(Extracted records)
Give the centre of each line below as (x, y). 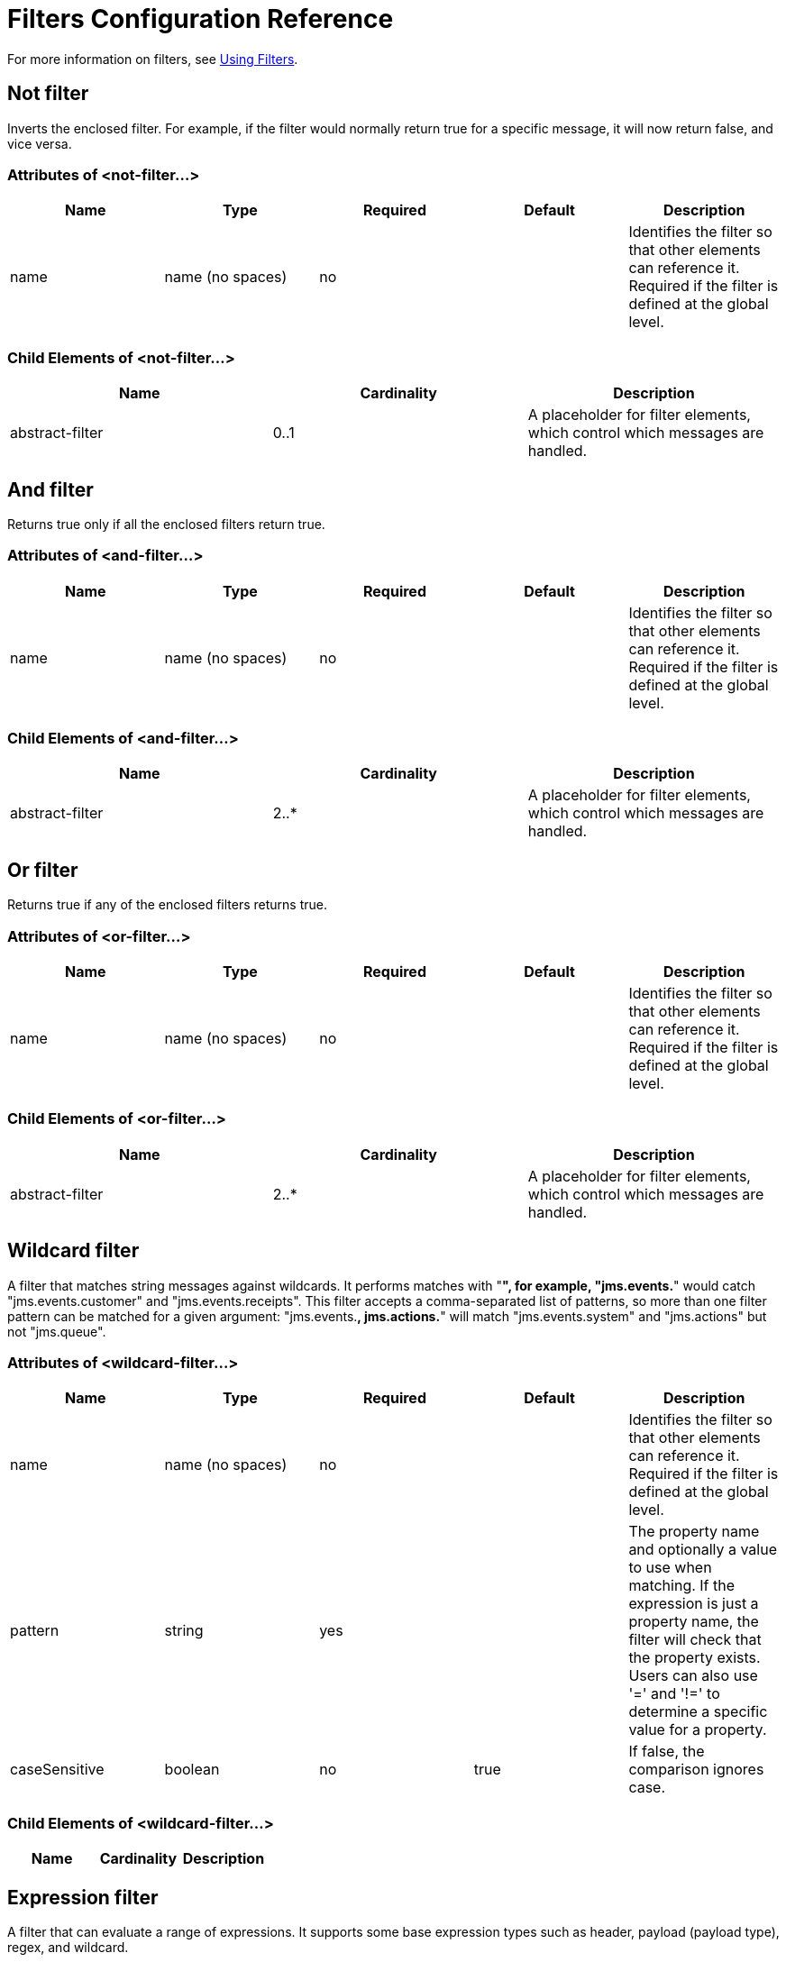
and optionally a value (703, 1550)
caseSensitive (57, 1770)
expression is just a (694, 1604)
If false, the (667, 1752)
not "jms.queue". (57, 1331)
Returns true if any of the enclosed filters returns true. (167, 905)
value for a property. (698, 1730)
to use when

## EXERCISE BRIEF
Only the lines that contain the string "value" should be copied from the entries above.

## WRITTEN ANSWER
and optionally a value (703, 1550)
value for a property. (698, 1730)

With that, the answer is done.